Así, puede concluirse que la Caja Agraria actuó de mala fe y de manera desleal con la accionante, pues luego de lograr que ésta depositara en ella toda su confianza, con una equivocada salida jurídica, vacía de cualquier contenido jurídico puntual en materia pensional, desecha la petición de la accionante, haciéndole creer que el tema en cuestión ya se había agotado.

En consecuencia, la Sala considera que vista la situación personal y familiar en que se encuentra la accionante, las dificultades que ésta tiene para conseguir un trabajo en razón su edad (más de 51 años), y teniendo en cuenta el delicado estado de salud de su esposo quien es una persona de la tercera edad, es contundente, que la Caja Agraria con su amañado comportamiento, desconoció los derechos de la accionante, afectando gravemente sus condiciones mínimas de vida digna y exponiéndola a un posible perjuicio irremediable. Por ello, se revocará la sentencia proferida por la Sala Laboral del Tribunal Superior de Bogotá, y en su lugar, se tutelarán sus derechos fundamentales invocados.

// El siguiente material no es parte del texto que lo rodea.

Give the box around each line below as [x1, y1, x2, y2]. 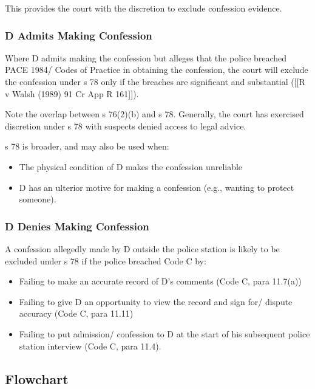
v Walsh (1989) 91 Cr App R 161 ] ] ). [5, 87, 139, 100]
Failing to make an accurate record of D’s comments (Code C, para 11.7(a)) [19, 275, 302, 287]
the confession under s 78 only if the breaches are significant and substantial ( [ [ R [5, 75, 305, 88]
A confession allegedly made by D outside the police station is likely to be [5, 242, 280, 255]
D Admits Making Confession [5, 27, 152, 43]
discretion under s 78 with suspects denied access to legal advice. [5, 119, 246, 132]
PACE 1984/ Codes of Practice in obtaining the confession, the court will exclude [5, 63, 308, 76]
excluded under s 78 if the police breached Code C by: [5, 254, 206, 267]
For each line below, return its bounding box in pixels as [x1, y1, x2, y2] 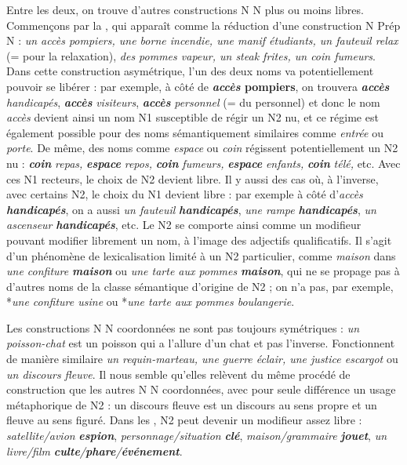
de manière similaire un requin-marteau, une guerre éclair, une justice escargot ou [6, 351, 398, 367]
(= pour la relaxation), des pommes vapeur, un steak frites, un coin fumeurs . [6, 47, 376, 64]
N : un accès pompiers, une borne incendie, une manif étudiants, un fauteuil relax [6, 32, 398, 49]
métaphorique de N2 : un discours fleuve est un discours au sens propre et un [6, 396, 377, 412]
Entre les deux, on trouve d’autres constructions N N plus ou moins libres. [6, 2, 364, 17]
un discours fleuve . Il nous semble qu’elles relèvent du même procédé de [6, 365, 351, 382]
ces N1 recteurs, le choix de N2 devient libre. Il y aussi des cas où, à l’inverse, [6, 170, 379, 187]
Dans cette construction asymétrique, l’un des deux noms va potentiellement [6, 63, 374, 79]
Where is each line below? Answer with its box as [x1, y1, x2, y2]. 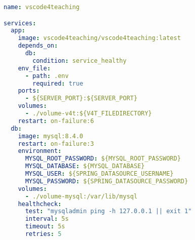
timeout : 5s [25, 223, 65, 230]
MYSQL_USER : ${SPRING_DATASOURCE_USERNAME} [25, 170, 174, 178]
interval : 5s [25, 215, 69, 223]
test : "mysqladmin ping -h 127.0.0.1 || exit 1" [25, 208, 192, 215]
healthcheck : [18, 200, 62, 208]
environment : [18, 147, 62, 155]
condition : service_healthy [32, 57, 127, 64]
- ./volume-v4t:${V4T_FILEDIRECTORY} [25, 110, 152, 117]

Ahora bien, lo anterior no significa que la Caja Agraria deba reconocer la pensión solicitada por la demandante, sino que la entidad demandada debe resolver de fondo la solicitud presentada por la Sra. Ballesteros Méndez, tomando en consideración todas las circunstancias relevantes relacionadas con la edad y el tiempo laborado por la peticionaria.

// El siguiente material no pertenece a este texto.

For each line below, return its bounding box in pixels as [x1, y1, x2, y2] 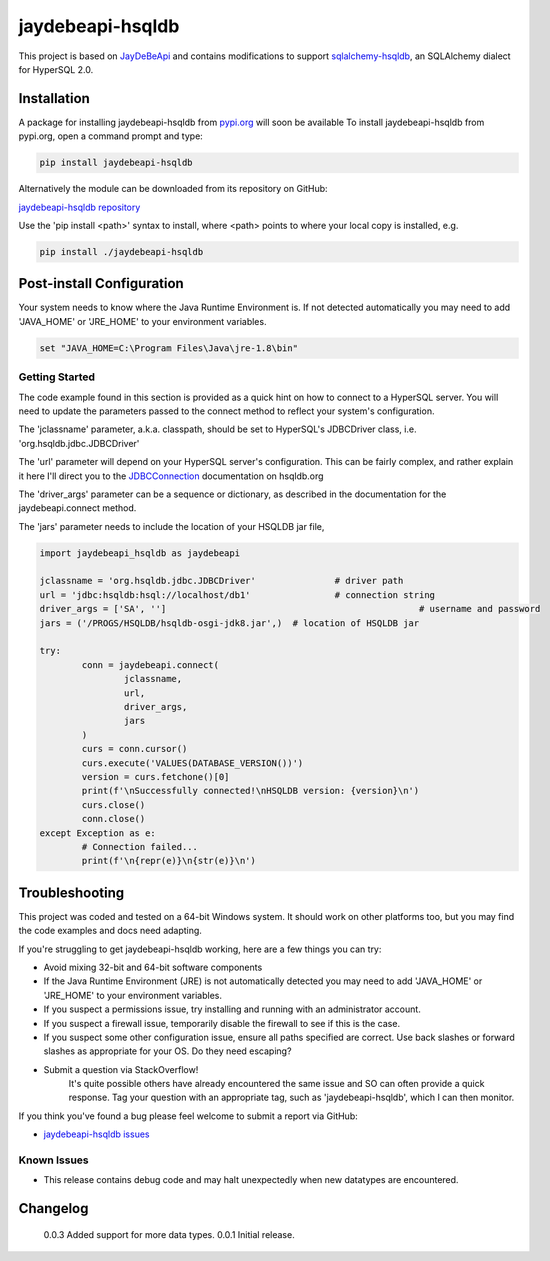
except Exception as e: [39, 827, 157, 839]
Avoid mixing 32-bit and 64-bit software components [43, 961, 263, 973]
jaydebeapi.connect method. [18, 502, 137, 514]
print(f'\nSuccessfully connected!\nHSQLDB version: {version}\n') [81, 785, 420, 797]
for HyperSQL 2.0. [18, 63, 94, 75]
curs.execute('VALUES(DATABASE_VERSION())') [81, 757, 304, 769]
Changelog [18, 1200, 89, 1217]
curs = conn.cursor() [81, 743, 188, 755]
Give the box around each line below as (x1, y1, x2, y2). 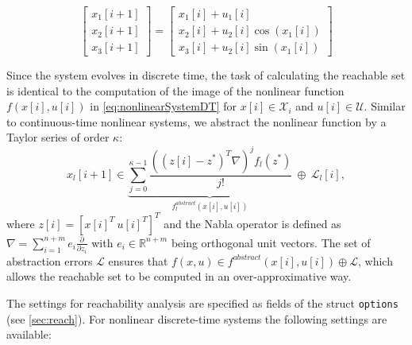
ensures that (108, 252, 168, 269)
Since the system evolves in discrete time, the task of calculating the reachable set (6, 67, 406, 83)
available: (6, 326, 52, 343)
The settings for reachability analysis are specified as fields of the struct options (6, 295, 399, 312)
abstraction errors (6, 252, 93, 269)
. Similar (364, 98, 406, 114)
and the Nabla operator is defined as (164, 215, 341, 231)
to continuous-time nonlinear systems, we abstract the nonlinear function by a (6, 113, 387, 130)

7.4. Previamente a dictar la orden correspondiente es necesario aclarar que el proceso de liquidación de la Caja Agraria se encuentra aún en trámite y que el mismo ha sido objeto de varias prorrogas, siendo la última la autorizada mediante la Resolución Ejecutiva 066 del 12 de marzo de 2008, expedida por el Ministerio de Hacienda y Crédito Público, según la cual el plazo legal para concluir el proceso liquidatorio de la Caja Agraria en Liquidación se prorroga hasta el treinta (30) de junio de 2008(23).

8. Conclusiones.

En el entendido de que la petición de reconocimiento pensional de la accionante jamás fue analizada de fondo, y que teniendo en cuenta que los plazos señalados por la Corte en la Sentencia SU-975 de 2003, para la resolución de peticiones en materia pensional, se encuentran ampliamente vencidos, esta Sala de Revisión ordenará dejar sin efectos las resoluciones 4097 del 24 de octubre de 2005, 4150 del 21 de noviembre de ese mismo año, dictadas por la Caja Agraria con las que negó la petición de reconocimiento pensional presentada el día 7 de febrero de 2005 por la señora Ballesteros Méndez.

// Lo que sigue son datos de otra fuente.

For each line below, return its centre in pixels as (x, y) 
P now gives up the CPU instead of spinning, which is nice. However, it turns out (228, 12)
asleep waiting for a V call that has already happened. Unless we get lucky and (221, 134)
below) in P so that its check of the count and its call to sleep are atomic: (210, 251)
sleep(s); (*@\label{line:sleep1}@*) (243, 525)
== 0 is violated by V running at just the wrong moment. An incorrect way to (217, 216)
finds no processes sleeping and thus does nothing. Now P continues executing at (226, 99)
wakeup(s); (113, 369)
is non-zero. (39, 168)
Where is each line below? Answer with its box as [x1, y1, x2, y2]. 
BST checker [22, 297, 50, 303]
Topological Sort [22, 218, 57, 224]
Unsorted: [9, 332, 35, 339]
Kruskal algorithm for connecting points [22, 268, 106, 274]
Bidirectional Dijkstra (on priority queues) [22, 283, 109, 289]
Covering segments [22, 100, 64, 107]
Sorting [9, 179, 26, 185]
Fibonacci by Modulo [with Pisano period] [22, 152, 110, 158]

Como consecuencia de lo anterior, la Caja Agraria deberá proceder en el presente caso de la siguiente manera:

— La Caja Agraria analizará de fondo la petición de reconocimiento de la pensional de la señora Ballesteros Méndez, labor que deberá cumplir de manera cuidadosa y detallada, a fin de que a la luz de los requisitos establecidos en el artículo 41 de la Convención Colectiva de Trabajo vigente al momento del despido de la señora Ballesteros Méndez y respecto de la cual la accionante afirma que ya cumplía con uno de los requisitos allí señalados, defina si ha de reconocer o no la pensión a la accionante.

— Si se cumpliere con los requisitos convencionales para obtener el reconocimiento de la pensión de jubilación, la Caja Agraria deberá agotar todas las gestiones que aseguren que esta pensión sea tenida en cuenta de manera oportuna por el liquidador dentro del proceso liquidatorio que se le sigue a dicha entidad.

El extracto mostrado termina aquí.